Seven members of the court agreed that First Amendment required the SEIU to let nonmembers opt out of the special assessment intended for political lobbying, but two found it necessary to concur only in judgment.
“I cannot agree with the majority’s decision to address unnecessarily significant constitutional issues well outside the scope of the questions presented and briefing,” Justice Sonia Sotomayor wrote, joined by Justice Ruth Bader Ginsburg. “By doing so, the majority breaks our own rules and, more importantly, disregards principles of judicial restraint that define the court’s proper role in our system of separated powers.”
“Petitioners did not question the validity of our precedents, which consistently have recognized that an opt-out system of fee collection comports with the Constitution,” she added. “They did not argue that the Constitution requires an opt-in system of fee collection in the context of special assessments or dues increases or, indeed, in any context. Not surprisingly, respondents did not address such a prospect.”

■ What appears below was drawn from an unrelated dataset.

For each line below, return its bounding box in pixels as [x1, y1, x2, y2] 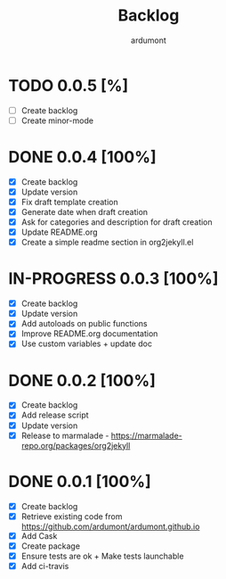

By requiring a union to obtain affirmative consent from nonmembers when it imposes a special assessment, the majority crossed the line, according to the concurring opinion.
“The majority thus decides, for the very first time, that the First Amendment does require an opt-in system in some circumstances: the levying of a special assessment or dues increase,” Sotomayor wrote. “The majority announces its novel rule without any analysis of potential countervailing arguments and without any reflection on the reliance interests our old rules have engendered.
“The majority’s choice to reach an issue not presented by the parties, briefed, or argued, disregards our rules.”
“To cast serious doubt on longstanding precedent is a step we historically take only with the greatest caution and reticence,” she added. “To do so, as the majority does, on our own invitation and without adversarial presentation is both unfair and unwise.”
The dissent backed this finding as well, in a decision that says the union did not err in “calculating its fee on the basis of its expenses during the preceding year.”
“The special assessment as administered here has worked no constitutional harm upon those nonunion employees who raised a general objection at the beginning of the year,” Justice Stephen Breyer wrote in dissent, joined by Justice Elena Kagan. “The union has honored their objections by subtracting from their special payments the same 44% that it subtracts from each of their ordinary monthly payments. And we know that the special assessment here did not even work temporary constitutional harm. That is because audited figures showed that the union’s total nonchargeable (e.g., political) expenses for that year ended up as a lower percentage of total expenses than the previous year. Hence the objecting nonmembers ended up being charged too little, not too much, even with the special assessment thrown into the mix.”